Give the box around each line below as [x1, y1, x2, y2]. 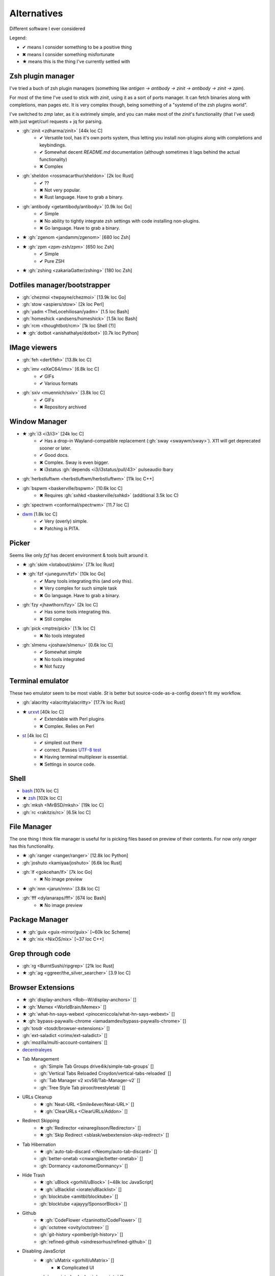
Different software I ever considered [9, 26, 86, 32]
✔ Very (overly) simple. [39, 518, 88, 524]
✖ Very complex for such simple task [39, 585, 117, 592]
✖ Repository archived [39, 404, 87, 410]
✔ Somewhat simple [39, 649, 82, 655]
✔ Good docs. [39, 452, 69, 458]
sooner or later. [39, 445, 71, 451]
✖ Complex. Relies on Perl [39, 723, 94, 729]
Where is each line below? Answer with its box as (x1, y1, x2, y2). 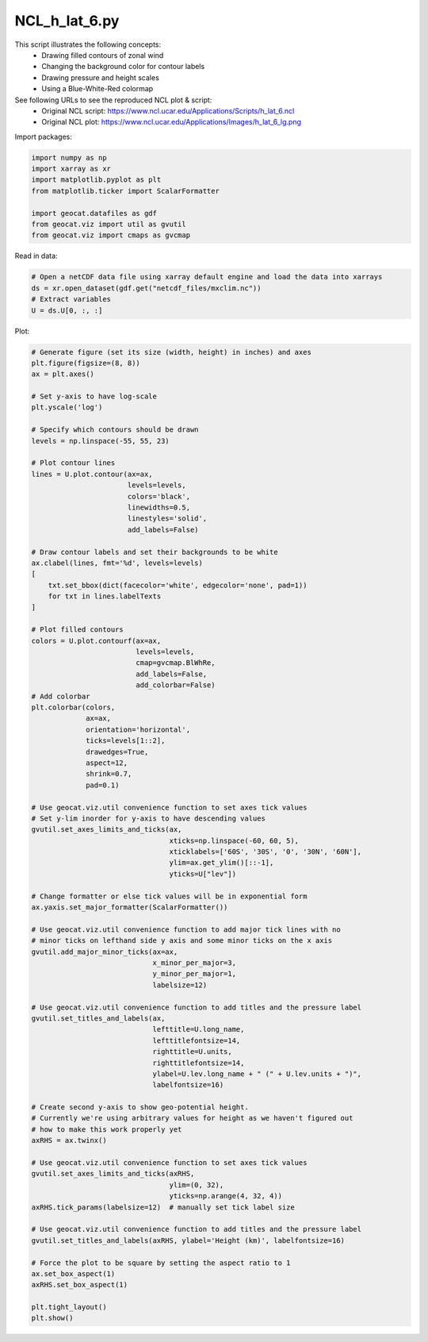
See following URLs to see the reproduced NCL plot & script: (14, 95, 212, 105)
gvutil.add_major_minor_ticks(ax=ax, (31, 947, 178, 956)
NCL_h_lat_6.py (14, 12, 120, 29)
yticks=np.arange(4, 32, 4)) (169, 1191, 283, 1201)
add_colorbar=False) (136, 681, 216, 690)
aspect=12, (86, 758, 128, 767)
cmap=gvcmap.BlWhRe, (136, 659, 216, 667)
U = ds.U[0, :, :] (31, 306, 103, 315)
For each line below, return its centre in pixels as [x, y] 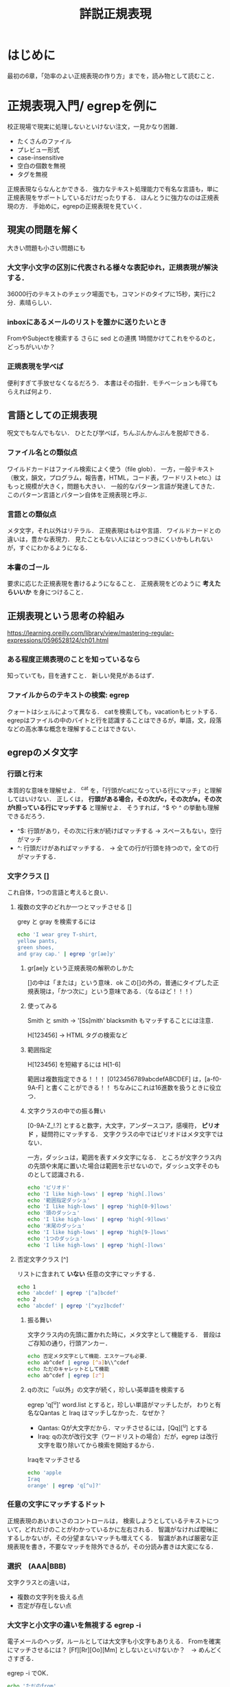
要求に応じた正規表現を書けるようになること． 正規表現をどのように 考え [111, 584]
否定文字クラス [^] [43, 1259]
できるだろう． [28, 816]
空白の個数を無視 [41, 165]
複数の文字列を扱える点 [50, 1597]
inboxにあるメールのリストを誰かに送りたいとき [87, 322]
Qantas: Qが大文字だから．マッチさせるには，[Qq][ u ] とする [123, 1427]
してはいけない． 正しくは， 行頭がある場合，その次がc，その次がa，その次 [114, 799]
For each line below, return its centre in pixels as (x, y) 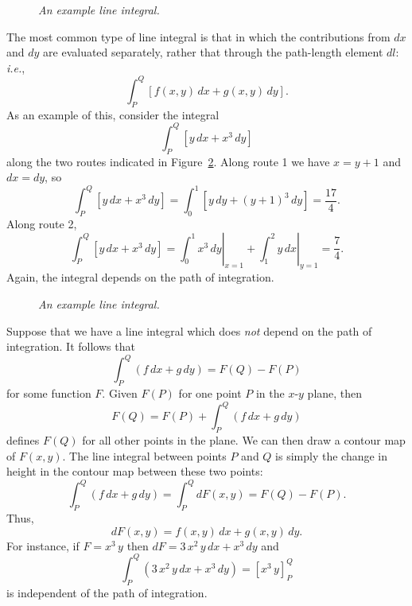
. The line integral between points (144, 455)
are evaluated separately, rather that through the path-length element (213, 52)
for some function (49, 393)
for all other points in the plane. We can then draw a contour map (244, 440)
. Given (120, 393)
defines (23, 440)
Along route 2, (42, 224)
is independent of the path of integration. (107, 592)
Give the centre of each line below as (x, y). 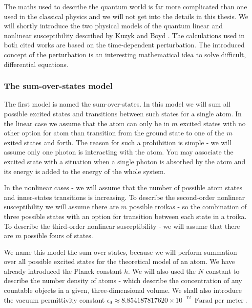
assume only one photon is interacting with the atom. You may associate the (119, 152)
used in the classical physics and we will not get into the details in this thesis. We (126, 16)
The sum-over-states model (58, 86)
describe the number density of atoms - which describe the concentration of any (123, 280)
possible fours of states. (58, 235)
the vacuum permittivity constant (54, 299)
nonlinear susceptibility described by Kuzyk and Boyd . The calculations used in (125, 35)
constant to (223, 271)
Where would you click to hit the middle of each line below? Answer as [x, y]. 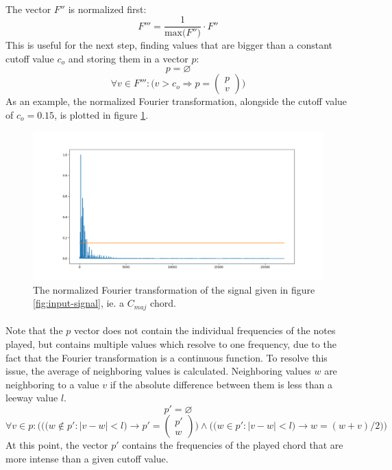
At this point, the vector [57, 444]
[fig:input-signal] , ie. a [79, 303]
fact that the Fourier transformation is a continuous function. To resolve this [167, 357]
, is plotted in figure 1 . [101, 115]
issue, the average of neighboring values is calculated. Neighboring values [158, 371]
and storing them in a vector [128, 58]
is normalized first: [107, 9]
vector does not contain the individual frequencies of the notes [205, 330]
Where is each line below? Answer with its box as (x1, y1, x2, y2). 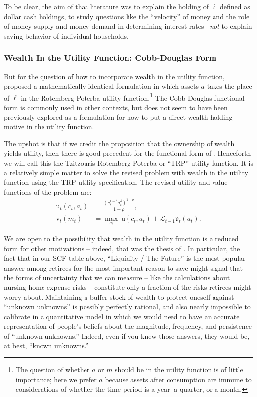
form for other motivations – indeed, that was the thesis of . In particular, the (4, 243, 240, 253)
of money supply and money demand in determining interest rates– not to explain (4, 21, 252, 31)
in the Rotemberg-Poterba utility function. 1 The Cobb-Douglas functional (21, 91, 245, 103)
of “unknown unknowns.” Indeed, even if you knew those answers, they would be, (4, 330, 250, 340)
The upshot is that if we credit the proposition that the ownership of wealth (4, 138, 235, 148)
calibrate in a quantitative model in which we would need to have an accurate (4, 311, 240, 321)
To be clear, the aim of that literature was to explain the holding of (4, 1, 209, 11)
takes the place (207, 81, 252, 91)
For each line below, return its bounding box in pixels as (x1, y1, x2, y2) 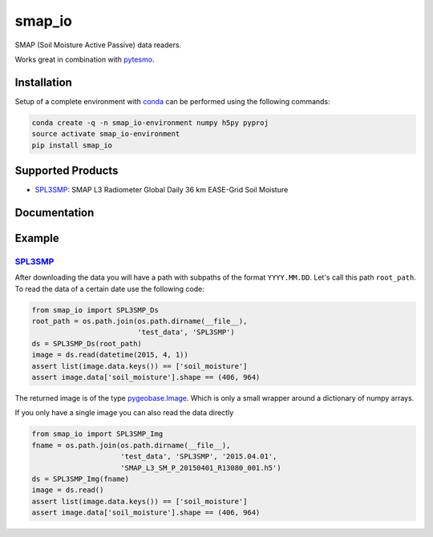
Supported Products (14, 164, 119, 178)
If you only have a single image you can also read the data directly (14, 408, 234, 418)
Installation (14, 75, 72, 89)
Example (14, 231, 59, 244)
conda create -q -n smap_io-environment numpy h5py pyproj (31, 118, 269, 127)
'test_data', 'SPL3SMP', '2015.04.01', (120, 452, 277, 461)
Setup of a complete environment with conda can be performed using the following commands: (14, 96, 330, 106)
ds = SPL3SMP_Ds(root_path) (31, 339, 142, 348)
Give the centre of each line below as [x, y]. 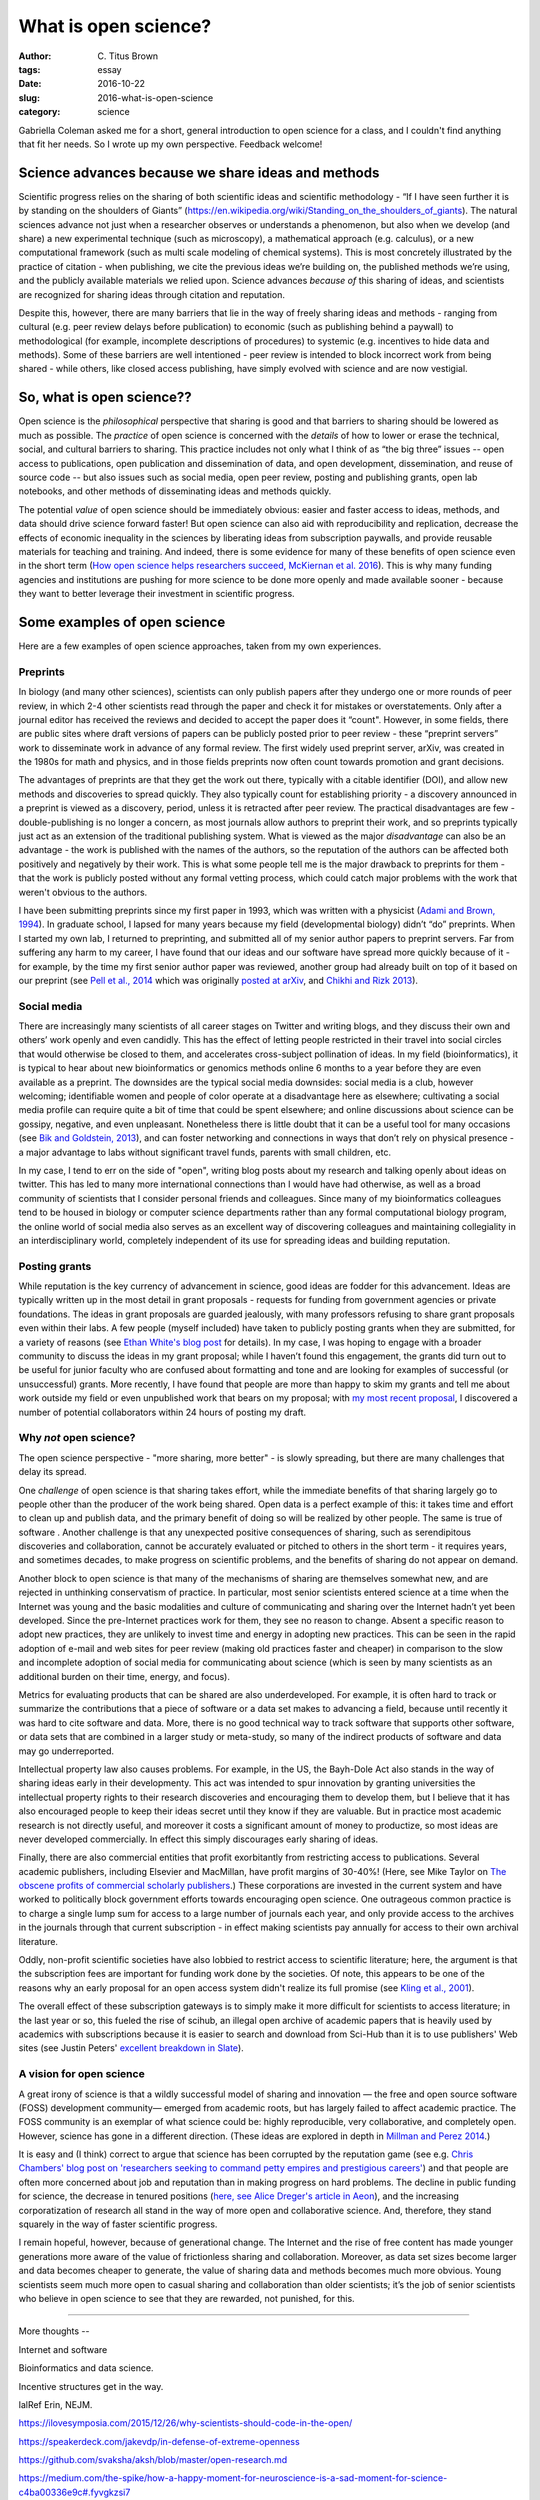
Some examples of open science [122, 621]
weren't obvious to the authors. [83, 892]
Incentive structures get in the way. [91, 2386]
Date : [30, 84]
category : [39, 112]
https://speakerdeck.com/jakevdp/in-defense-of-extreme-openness [159, 2441]
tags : [29, 69]
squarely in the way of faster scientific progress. [118, 2224]
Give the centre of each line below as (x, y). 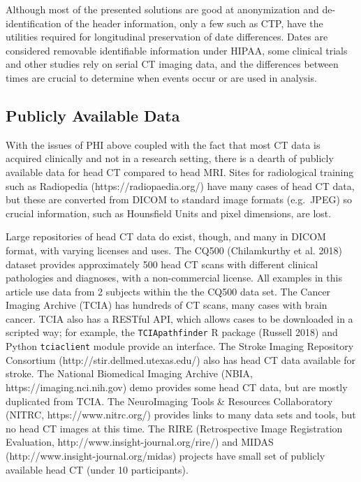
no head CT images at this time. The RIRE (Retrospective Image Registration (174, 428)
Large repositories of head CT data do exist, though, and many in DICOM (166, 236)
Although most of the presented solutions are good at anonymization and (162, 9)
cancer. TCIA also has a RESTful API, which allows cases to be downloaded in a (179, 318)
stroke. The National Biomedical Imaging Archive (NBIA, (130, 373)
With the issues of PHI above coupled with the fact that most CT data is (163, 144)
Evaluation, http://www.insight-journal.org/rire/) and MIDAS (140, 442)
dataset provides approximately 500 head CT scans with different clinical (162, 264)
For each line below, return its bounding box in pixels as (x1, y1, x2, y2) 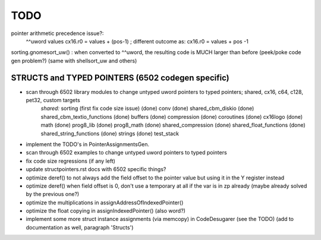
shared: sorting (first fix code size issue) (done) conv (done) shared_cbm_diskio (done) (40, 105, 254, 112)
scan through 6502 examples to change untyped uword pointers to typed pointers (26, 149, 227, 156)
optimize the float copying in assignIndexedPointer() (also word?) (26, 207, 185, 214)
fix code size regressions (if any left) (26, 157, 116, 165)
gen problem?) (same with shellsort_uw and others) (11, 57, 137, 64)
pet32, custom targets (26, 97, 80, 104)
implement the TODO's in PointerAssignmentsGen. (26, 140, 150, 148)
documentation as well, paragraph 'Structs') (26, 223, 134, 231)
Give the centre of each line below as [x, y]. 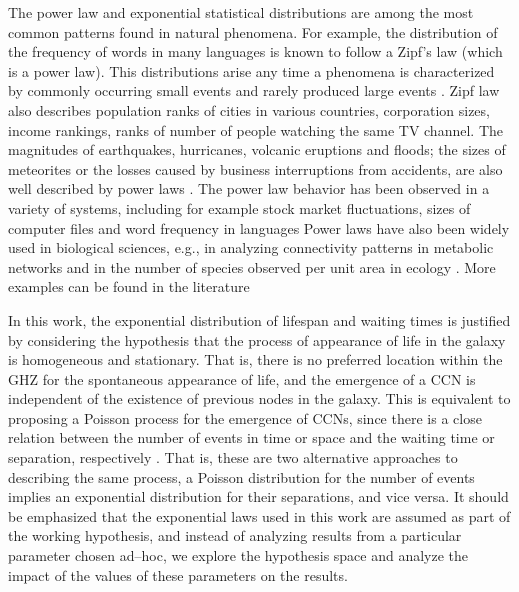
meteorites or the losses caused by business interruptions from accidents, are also [255, 168]
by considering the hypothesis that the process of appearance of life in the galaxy [257, 339]
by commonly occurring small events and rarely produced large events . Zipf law [254, 90]
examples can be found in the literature [129, 286]
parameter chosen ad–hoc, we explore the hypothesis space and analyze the [238, 555]
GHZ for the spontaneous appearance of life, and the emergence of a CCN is [242, 378]
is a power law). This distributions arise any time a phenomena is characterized [251, 70]
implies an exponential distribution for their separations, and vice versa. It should [258, 496]
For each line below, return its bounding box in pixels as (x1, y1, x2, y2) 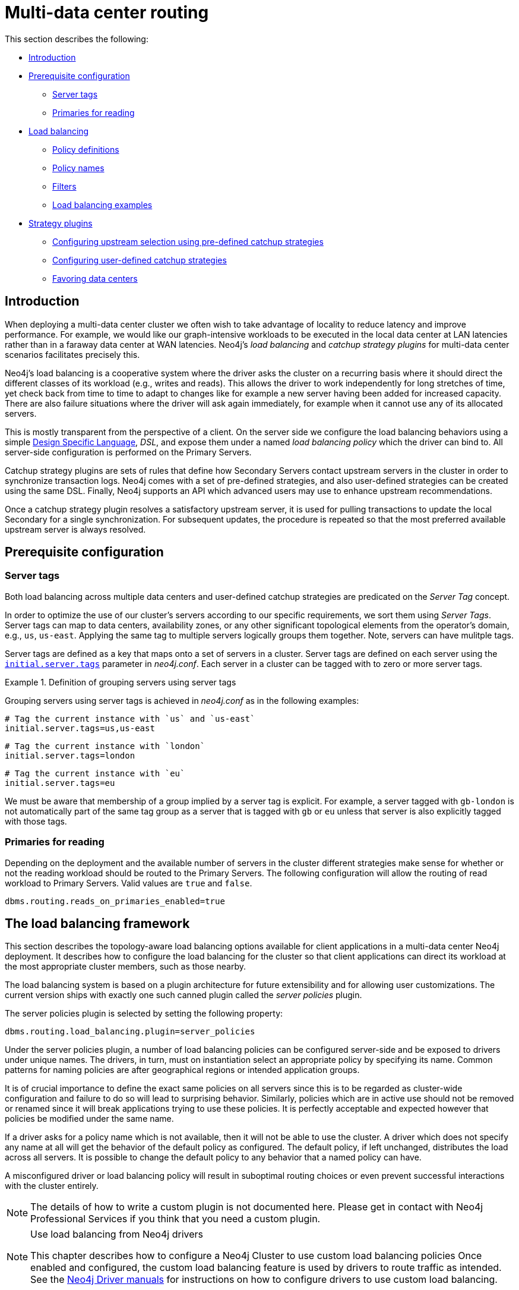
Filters (52, 181, 77, 191)
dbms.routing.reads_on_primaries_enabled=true (5, 896, 225, 906)
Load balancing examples (52, 199, 153, 210)
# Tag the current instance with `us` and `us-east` (5, 713, 255, 723)
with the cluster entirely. (5, 1181, 99, 1191)
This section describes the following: (5, 33, 148, 44)
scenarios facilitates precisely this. (5, 349, 140, 360)
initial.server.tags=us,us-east (5, 723, 155, 733)
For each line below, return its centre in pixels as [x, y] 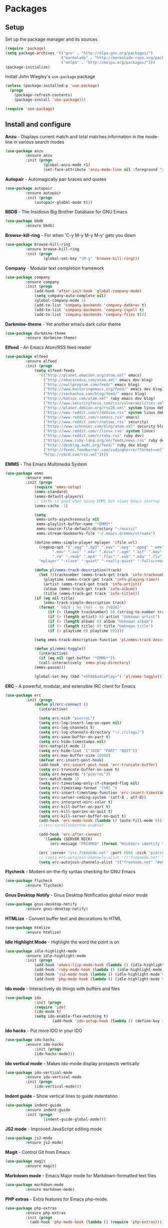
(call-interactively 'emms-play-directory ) [85, 663]
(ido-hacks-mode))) [54, 1054]
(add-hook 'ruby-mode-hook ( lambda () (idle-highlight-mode [98, 970]
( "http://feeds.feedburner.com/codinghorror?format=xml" [104, 450]
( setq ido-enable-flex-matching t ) [71, 1017]
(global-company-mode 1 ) [60, 301]
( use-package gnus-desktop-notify [41, 904]
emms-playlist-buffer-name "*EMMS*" [75, 524]

---

== To do ==
Print all the records exactly, minus any images.

== Answer to this exercise ==
Give the box around each line below as [x1, y1, x2, y2]. 
Different software I ever considered [9, 26, 86, 32]
✔ Very (overly) simple. [39, 518, 88, 524]
✖ Very complex for such simple task [39, 585, 117, 592]
✖ Repository archived [39, 404, 87, 410]
✔ Somewhat simple [39, 649, 82, 655]
✔ Good docs. [39, 452, 69, 458]
sooner or later. [39, 445, 71, 451]
✖ Complex. Relies on Perl [39, 723, 94, 729]
Where is each line below? Answer with its box as (x1, y1, x2, y2). 
See following URLs to see the reproduced NCL plot & script: (14, 95, 212, 105)
gvutil.add_major_minor_ticks(ax=ax, (31, 947, 178, 956)
NCL_h_lat_6.py (14, 12, 120, 29)
yticks=np.arange(4, 32, 4)) (169, 1191, 283, 1201)
add_colorbar=False) (136, 681, 216, 690)
aspect=12, (86, 758, 128, 767)
cmap=gvcmap.BlWhRe, (136, 659, 216, 667)
U = ds.U[0, :, :] (31, 306, 103, 315)
For each line below, return its centre in pixels as [x, y] 
要求に応じた正規表現を書けるようになること． 正規表現をどのように 考え [111, 584]
否定文字クラス [^] [43, 1259]
できるだろう． [28, 816]
空白の個数を無視 [41, 165]
複数の文字列を扱える点 [50, 1597]
inboxにあるメールのリストを誰かに送りたいとき [87, 322]
Qantas: Qが大文字だから．マッチさせるには，[Qq][ u ] とする [123, 1427]
してはいけない． 正しくは， 行頭がある場合，その次がc，その次がa，その次 [114, 799]
For each line below, return its centre in pixels as (x, y) 
. The line integral between points (144, 455)
are evaluated separately, rather that through the path-length element (213, 52)
for some function (49, 393)
for all other points in the plane. We can then draw a contour map (244, 440)
. Given (120, 393)
defines (23, 440)
Along route 2, (42, 224)
is independent of the path of integration. (107, 592)
Give the centre of each line below as (x, y). 
assume only one photon is interacting with the atom. You may associate the (119, 152)
used in the classical physics and we will not get into the details in this thesis. We (126, 16)
The sum-over-states model (58, 86)
describe the number density of atoms - which describe the concentration of any (123, 280)
possible fours of states. (58, 235)
the vacuum permittivity constant (54, 299)
nonlinear susceptibility described by Kuzyk and Boyd . The calculations used in (125, 35)
constant to (223, 271)
Where would you click to hit the middle of each line below? Answer as [x, y]. 
At this point, the vector [57, 444]
[fig:input-signal] , ie. a [79, 303]
fact that the Fourier transformation is a continuous function. To resolve this [167, 357]
, is plotted in figure 1 . [101, 115]
issue, the average of neighboring values is calculated. Neighboring values [158, 371]
and storing them in a vector [128, 58]
is normalized first: [107, 9]
vector does not contain the individual frequencies of the notes [205, 330]
Where is each line below? Answer with its box as (x1, y1, x2, y2). 
form for other motivations – indeed, that was the thesis of . In particular, the (4, 243, 240, 253)
of money supply and money demand in determining interest rates– not to explain (4, 21, 252, 31)
in the Rotemberg-Poterba utility function. 1 The Cobb-Douglas functional (21, 91, 245, 103)
of “unknown unknowns.” Indeed, even if you knew those answers, they would be, (4, 330, 250, 340)
The upshot is that if we credit the proposition that the ownership of wealth (4, 138, 235, 148)
calibrate in a quantitative model in which we would need to have an accurate (4, 311, 240, 321)
To be clear, the aim of that literature was to explain the holding of (4, 1, 209, 11)
takes the place (207, 81, 252, 91)
For each line below, return its bounding box in pixels as (x1, y1, x2, y2) 
Supported Products (14, 164, 119, 178)
If you only have a single image you can also read the data directly (14, 408, 234, 418)
Installation (14, 75, 72, 89)
Example (14, 231, 59, 244)
conda create -q -n smap_io-environment numpy h5py pyproj (31, 118, 269, 127)
'test_data', 'SPL3SMP', '2015.04.01', (120, 452, 277, 461)
Setup of a complete environment with conda can be performed using the following commands: (14, 96, 330, 106)
ds = SPL3SMP_Ds(root_path) (31, 339, 142, 348)
Give the centre of each line below as [x, y]. 
Some examples of open science [122, 621]
weren't obvious to the authors. [83, 892]
Incentive structures get in the way. [91, 2386]
Date : [30, 84]
category : [39, 112]
https://speakerdeck.com/jakevdp/in-defense-of-extreme-openness [159, 2441]
tags : [29, 69]
squarely in the way of faster scientific progress. [118, 2224]
Give the centre of each line below as (x, y). 
no head CT images at this time. The RIRE (Retrospective Image Registration (174, 428)
Large repositories of head CT data do exist, though, and many in DICOM (166, 236)
Although most of the presented solutions are good at anonymization and (162, 9)
cancer. TCIA also has a RESTful API, which allows cases to be downloaded in a (179, 318)
stroke. The National Biomedical Imaging Archive (NBIA, (130, 373)
With the issues of PHI above coupled with the fact that most CT data is (163, 144)
Evaluation, http://www.insight-journal.org/rire/) and MIDAS (140, 442)
dataset provides approximately 500 head CT scans with different clinical (162, 264)
For each line below, return its bounding box in pixels as (x1, y1, x2, y2) 
shared: sorting (first fix code size issue) (done) conv (done) shared_cbm_diskio (done) (40, 105, 254, 112)
scan through 6502 examples to change untyped uword pointers to typed pointers (26, 149, 227, 156)
optimize the float copying in assignIndexedPointer() (also word?) (26, 207, 185, 214)
fix code size regressions (if any left) (26, 157, 116, 165)
gen problem?) (same with shellsort_uw and others) (11, 57, 137, 64)
pet32, custom targets (26, 97, 80, 104)
implement the TODO's in PointerAssignmentsGen. (26, 140, 150, 148)
documentation as well, paragraph 'Structs') (26, 223, 134, 231)
Give the centre of each line below as [x, y]. 
meteorites or the losses caused by business interruptions from accidents, are also [255, 168]
by considering the hypothesis that the process of appearance of life in the galaxy [257, 339]
by commonly occurring small events and rarely produced large events . Zipf law [254, 90]
examples can be found in the literature [129, 286]
parameter chosen ad–hoc, we explore the hypothesis space and analyze the [238, 555]
GHZ for the spontaneous appearance of life, and the emergence of a CCN is [242, 378]
is a power law). This distributions arise any time a phenomena is characterized [251, 70]
implies an exponential distribution for their separations, and vice versa. It should [258, 496]
For each line below, return its bounding box in pixels as (x1, y1, x2, y2) 
Filters (52, 181, 77, 191)
dbms.routing.reads_on_primaries_enabled=true (5, 896, 225, 906)
Load balancing examples (52, 199, 153, 210)
# Tag the current instance with `us` and `us-east` (5, 713, 255, 723)
with the cluster entirely. (5, 1181, 99, 1191)
This section describes the following: (5, 33, 148, 44)
scenarios facilitates precisely this. (5, 349, 140, 360)
initial.server.tags=us,us-east (5, 723, 155, 733)
For each line below, return its centre in pixels as [x, y] 
(call-interactively 'emms-play-directory ) [85, 663]
(ido-hacks-mode))) [54, 1054]
(add-hook 'ruby-mode-hook ( lambda () (idle-highlight-mode [98, 970]
( "http://feeds.feedburner.com/codinghorror?format=xml" [104, 450]
( setq ido-enable-flex-matching t ) [71, 1017]
(global-company-mode 1 ) [60, 301]
( use-package gnus-desktop-notify [41, 904]
emms-playlist-buffer-name "*EMMS*" [75, 524]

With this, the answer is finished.